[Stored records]
--------------------------------
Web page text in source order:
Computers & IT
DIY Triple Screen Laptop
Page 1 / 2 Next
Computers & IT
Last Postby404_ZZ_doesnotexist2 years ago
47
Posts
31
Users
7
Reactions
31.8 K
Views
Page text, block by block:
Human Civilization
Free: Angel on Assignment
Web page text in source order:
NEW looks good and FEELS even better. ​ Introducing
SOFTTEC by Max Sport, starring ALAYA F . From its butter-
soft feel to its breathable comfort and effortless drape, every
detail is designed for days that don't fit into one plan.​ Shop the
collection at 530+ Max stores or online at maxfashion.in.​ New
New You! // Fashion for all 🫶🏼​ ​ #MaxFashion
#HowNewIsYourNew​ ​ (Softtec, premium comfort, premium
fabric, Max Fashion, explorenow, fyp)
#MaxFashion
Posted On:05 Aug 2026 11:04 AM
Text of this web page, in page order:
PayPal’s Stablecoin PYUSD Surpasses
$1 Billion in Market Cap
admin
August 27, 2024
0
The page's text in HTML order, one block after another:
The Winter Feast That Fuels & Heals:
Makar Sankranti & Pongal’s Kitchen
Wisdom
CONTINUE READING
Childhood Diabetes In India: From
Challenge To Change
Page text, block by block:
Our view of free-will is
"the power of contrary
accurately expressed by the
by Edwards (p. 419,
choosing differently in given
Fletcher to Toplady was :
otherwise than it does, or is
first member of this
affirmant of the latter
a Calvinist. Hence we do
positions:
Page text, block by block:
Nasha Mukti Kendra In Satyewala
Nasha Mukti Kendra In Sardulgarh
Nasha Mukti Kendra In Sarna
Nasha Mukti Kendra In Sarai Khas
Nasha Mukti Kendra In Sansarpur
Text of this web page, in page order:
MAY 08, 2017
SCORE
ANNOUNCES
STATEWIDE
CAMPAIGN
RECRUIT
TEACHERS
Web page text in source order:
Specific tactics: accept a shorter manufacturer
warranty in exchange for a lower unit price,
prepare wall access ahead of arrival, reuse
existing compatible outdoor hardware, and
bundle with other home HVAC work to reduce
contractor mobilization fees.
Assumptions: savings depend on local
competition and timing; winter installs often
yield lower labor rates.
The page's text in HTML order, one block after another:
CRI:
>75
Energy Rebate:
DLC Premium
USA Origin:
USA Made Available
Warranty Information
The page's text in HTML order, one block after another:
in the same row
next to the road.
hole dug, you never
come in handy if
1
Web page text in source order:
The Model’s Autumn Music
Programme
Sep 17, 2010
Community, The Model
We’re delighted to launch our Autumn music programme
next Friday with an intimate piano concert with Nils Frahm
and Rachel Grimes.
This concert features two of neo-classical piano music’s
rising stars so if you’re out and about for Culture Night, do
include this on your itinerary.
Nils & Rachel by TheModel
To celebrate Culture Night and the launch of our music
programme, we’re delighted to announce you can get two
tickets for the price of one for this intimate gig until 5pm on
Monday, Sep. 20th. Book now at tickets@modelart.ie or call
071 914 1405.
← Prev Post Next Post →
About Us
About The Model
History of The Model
--------------------------------
● **Work to be completed**: Give all of the entries again, word for word.

● **Written solution**:
Web page text in source order:
Computers & IT
DIY Triple Screen Laptop
Page 1 / 2 Next
Computers & IT
Last Postby404_ZZ_doesnotexist2 years ago
47
Posts
31
Users
7
Reactions
31.8 K
Views
Page text, block by block:
Human Civilization
Free: Angel on Assignment
Web page text in source order:
NEW looks good and FEELS even better. ​ Introducing
SOFTTEC by Max Sport, starring ALAYA F . From its butter-
soft feel to its breathable comfort and effortless drape, every
detail is designed for days that don't fit into one plan.​ Shop the
collection at 530+ Max stores or online at maxfashion.in.​ New
New You! // Fashion for all 🫶🏼​ ​ #MaxFashion
#HowNewIsYourNew​ ​ (Softtec, premium comfort, premium
fabric, Max Fashion, explorenow, fyp)
#MaxFashion
Posted On:05 Aug 2026 11:04 AM
Text of this web page, in page order:
PayPal’s Stablecoin PYUSD Surpasses
$1 Billion in Market Cap
admin
August 27, 2024
0
The page's text in HTML order, one block after another:
The Winter Feast That Fuels & Heals:
Makar Sankranti & Pongal’s Kitchen
Wisdom
CONTINUE READING
Childhood Diabetes In India: From
Challenge To Change
Page text, block by block:
Our view of free-will is
"the power of contrary
accurately expressed by the
by Edwards (p. 419,
choosing differently in given
Fletcher to Toplady was :
otherwise than it does, or is
first member of this
affirmant of the latter
a Calvinist. Hence we do
positions:
Page text, block by block:
Nasha Mukti Kendra In Satyewala
Nasha Mukti Kendra In Sardulgarh
Nasha Mukti Kendra In Sarna
Nasha Mukti Kendra In Sarai Khas
Nasha Mukti Kendra In Sansarpur
Text of this web page, in page order:
MAY 08, 2017
SCORE
ANNOUNCES
STATEWIDE
CAMPAIGN
RECRUIT
TEACHERS
Web page text in source order:
Specific tactics: accept a shorter manufacturer
warranty in exchange for a lower unit price,
prepare wall access ahead of arrival, reuse
existing compatible outdoor hardware, and
bundle with other home HVAC work to reduce
contractor mobilization fees.
Assumptions: savings depend on local
competition and timing; winter installs often
yield lower labor rates.
The page's text in HTML order, one block after another:
CRI:
>75
Energy Rebate:
DLC Premium
USA Origin:
USA Made Available
Warranty Information
The page's text in HTML order, one block after another:
in the same row
next to the road.
hole dug, you never
come in handy if
1
Web page text in source order:
The Model’s Autumn Music
Programme
Sep 17, 2010
Community, The Model
We’re delighted to launch our Autumn music programme
next Friday with an intimate piano concert with Nils Frahm
and Rachel Grimes.
This concert features two of neo-classical piano music’s
rising stars so if you’re out and about for Culture Night, do
include this on your itinerary.
Nils & Rachel by TheModel
To celebrate Culture Night and the launch of our music
programme, we’re delighted to announce you can get two
tickets for the price of one for this intimate gig until 5pm on
Monday, Sep. 20th. Book now at tickets@modelart.ie or call
071 914 1405.
← Prev Post Next Post →
About Us
About The Model
History of The Model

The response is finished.